31.7.07

Aquilo que não se pode contar . 12 . O cheiro

[Bosch - A adoração dos Magos (pormenor)]

La curiosidad pudo más que el miedo y no cerré los ojos.

Jorge Luis Borges, There are more things

toc toc toc. Naquela tarde a minha vida acabou entre espirais de pó laranja. Ou vermelho. Dançando à minha volta por cima de mim deitado de cara colada ao tecto. E às vezes levantava o braço e lançava-lhe a mão. Como se pudesse lá chegar. Tacteando o ar pastoso. Abrindo caminho por entre a chuva de pó ritmado. toc toc toc. Quebrando o silêncio da tarde muda. Surda. Surdo. Porque à minha volta só toc toc toc. Mais nada. Como se o mundo tivesse acabado e só restássemos nós. Eu. E aquilo. E eu queria gritar. Chamar a mãe. Mãe. Mãe. toc toc toc.

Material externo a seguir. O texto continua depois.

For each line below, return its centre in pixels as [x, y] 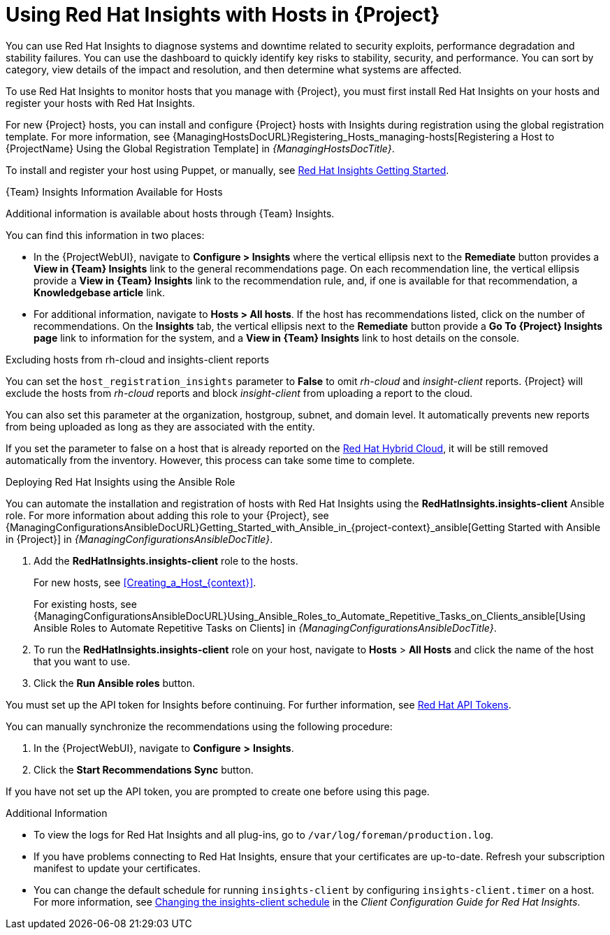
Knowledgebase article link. [99, 292]
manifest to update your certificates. [117, 868]
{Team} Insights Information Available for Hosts [114, 191]
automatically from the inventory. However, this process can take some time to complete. [210, 460]
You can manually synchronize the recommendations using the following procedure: [199, 726]
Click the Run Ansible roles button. [115, 683]
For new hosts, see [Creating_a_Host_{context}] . [145, 582]
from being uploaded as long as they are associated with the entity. [160, 426]
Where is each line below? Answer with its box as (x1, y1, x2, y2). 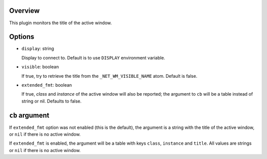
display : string (21, 46, 54, 52)
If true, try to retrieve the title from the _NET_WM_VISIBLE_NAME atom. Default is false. (21, 73, 198, 79)
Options (9, 33, 35, 41)
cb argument (9, 111, 49, 119)
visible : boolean (21, 64, 59, 70)
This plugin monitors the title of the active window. (9, 20, 112, 26)
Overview (9, 6, 40, 15)
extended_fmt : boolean (21, 82, 72, 88)
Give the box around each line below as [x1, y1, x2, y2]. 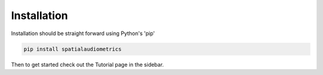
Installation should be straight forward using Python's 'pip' [11, 30, 155, 37]
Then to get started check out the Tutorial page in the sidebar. [11, 61, 164, 68]
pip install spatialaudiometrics [23, 45, 122, 52]
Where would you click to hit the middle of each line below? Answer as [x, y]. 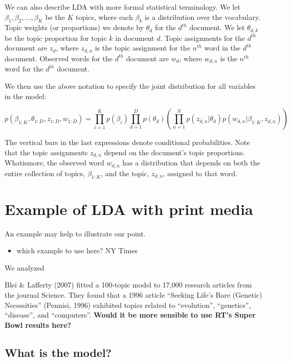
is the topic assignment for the [142, 48]
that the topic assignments [46, 152]
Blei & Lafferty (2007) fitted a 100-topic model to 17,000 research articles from [128, 285]
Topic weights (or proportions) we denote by [74, 27]
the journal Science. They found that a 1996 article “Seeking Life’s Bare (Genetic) [133, 294]
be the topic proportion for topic [56, 38]
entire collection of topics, [45, 173]
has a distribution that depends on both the [191, 163]
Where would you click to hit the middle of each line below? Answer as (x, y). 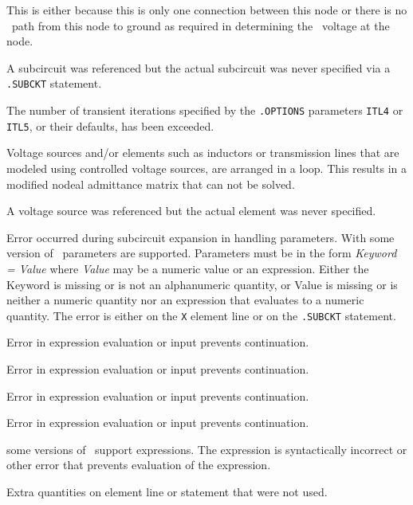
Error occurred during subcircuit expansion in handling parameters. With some (201, 237)
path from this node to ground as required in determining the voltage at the (201, 25)
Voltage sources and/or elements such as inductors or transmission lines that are (203, 153)
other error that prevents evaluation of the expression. (139, 465)
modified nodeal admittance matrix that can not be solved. (151, 184)
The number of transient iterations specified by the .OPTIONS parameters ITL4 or (205, 110)
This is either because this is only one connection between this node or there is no (207, 10)
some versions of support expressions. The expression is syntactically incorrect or (207, 449)
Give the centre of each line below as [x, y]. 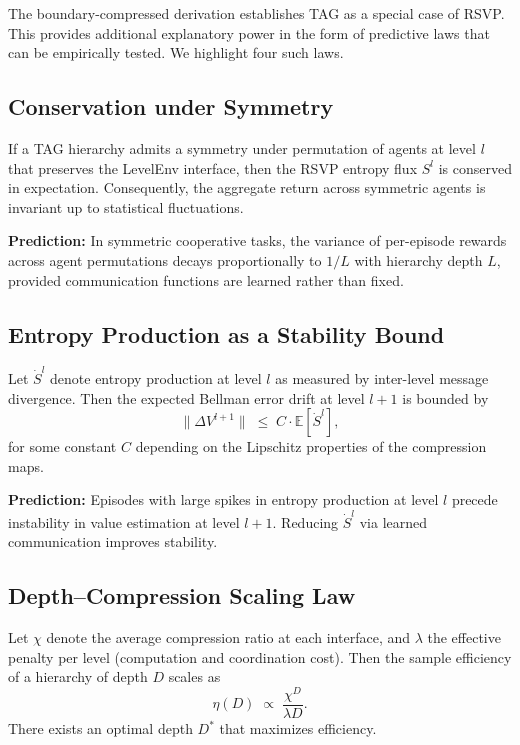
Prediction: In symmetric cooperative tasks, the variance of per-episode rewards [257, 240]
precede [474, 499]
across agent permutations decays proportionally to [165, 259]
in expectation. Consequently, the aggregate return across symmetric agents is [247, 187]
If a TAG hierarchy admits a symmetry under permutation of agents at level [242, 147]
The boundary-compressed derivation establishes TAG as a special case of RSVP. [256, 13]
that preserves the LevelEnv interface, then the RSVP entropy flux [213, 167]
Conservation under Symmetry [171, 106]
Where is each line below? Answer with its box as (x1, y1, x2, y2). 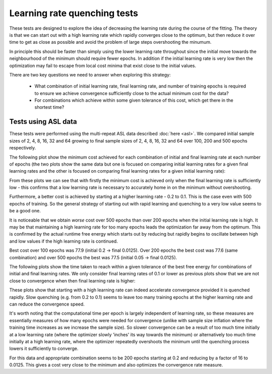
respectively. (9, 145, 36, 151)
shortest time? (34, 104, 64, 110)
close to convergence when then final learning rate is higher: (9, 277, 135, 284)
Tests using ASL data (9, 117, 78, 126)
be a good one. (9, 208, 41, 214)
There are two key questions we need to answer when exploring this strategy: (9, 71, 171, 78)
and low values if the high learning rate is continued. (9, 238, 118, 244)
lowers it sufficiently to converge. (9, 345, 79, 352)
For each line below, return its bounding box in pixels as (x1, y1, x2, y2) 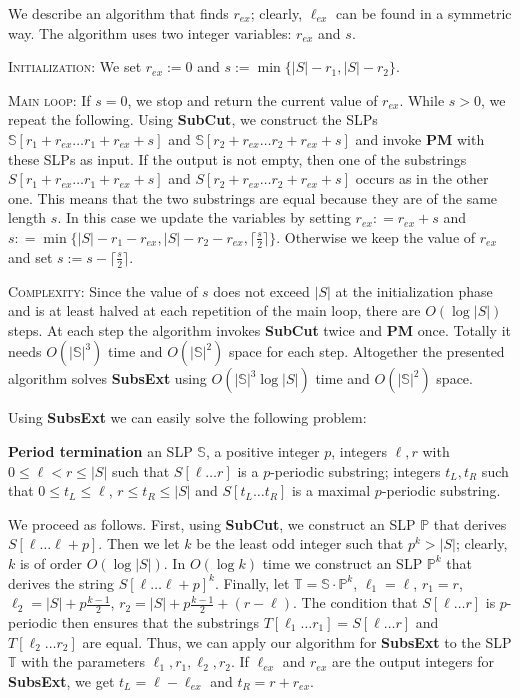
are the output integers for (331, 651, 494, 672)
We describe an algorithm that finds (8, 3, 229, 23)
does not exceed (213, 280, 310, 301)
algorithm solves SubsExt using (8, 368, 207, 389)
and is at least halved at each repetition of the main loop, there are (8, 300, 421, 321)
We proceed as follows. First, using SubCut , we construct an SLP (8, 513, 416, 534)
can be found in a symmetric (335, 3, 512, 23)
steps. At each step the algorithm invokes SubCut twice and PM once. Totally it (8, 319, 512, 340)
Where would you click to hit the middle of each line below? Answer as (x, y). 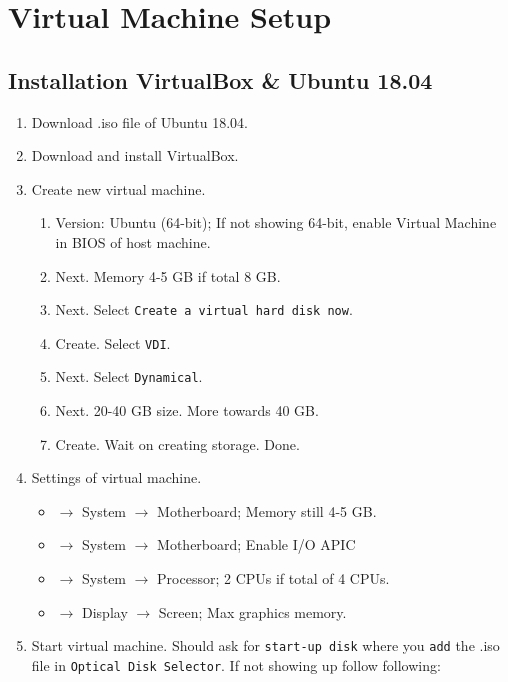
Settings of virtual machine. (116, 477)
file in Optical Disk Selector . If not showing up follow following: (236, 664)
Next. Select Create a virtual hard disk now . (204, 309)
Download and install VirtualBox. (135, 155)
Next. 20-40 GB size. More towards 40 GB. (187, 410)
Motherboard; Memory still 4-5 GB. (267, 510)
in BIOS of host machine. (133, 241)
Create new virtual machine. (118, 188)

A boca não se me abria. Todo eu confluía naquela moldura sem pó. Mudo. Surdo. Eu era olhos e mão. Lançados ao tecto. E aquele ardor nas entranhas.

Depois pus-me de joelhos em cima da cama e tudo mudou. A luz era a mesma. Filtrada pelas listas da cortina. Laranja. Vermelho. E dourado. Mas havia um cheiro novo no ar. Já não era o pó nem o bolor nem o papel. Era pegajoso. Húmido. Não era um cheiro animal. Era. Não sei. Era diferente. Laranja. Cheirava a laranja. Não ao fruto. À cor. As cores não cheiram. Mas aquilo era cheiro a cor de laranja. Como o calor. Um calor cor de laranja que me entrava pela pele adentro. Ou então. Talvez não fosse um cheiro a cor de laranja. Mas quando fecho os olhos e me tento lembrar. Pó. Laranja. E o toc toc toc. Que agora era um zumbido. Quase um riso baixinho. Anda cá sobe não tenhas medo. Não não. Isto não é uma história de fantasmas. Já disse. Mas eu ouvi aquilo. Dentro da minha cabeça. Ou era eu que. Ou era aquilo. E o meu coração parou. Pus a mão no peito e não o sentia.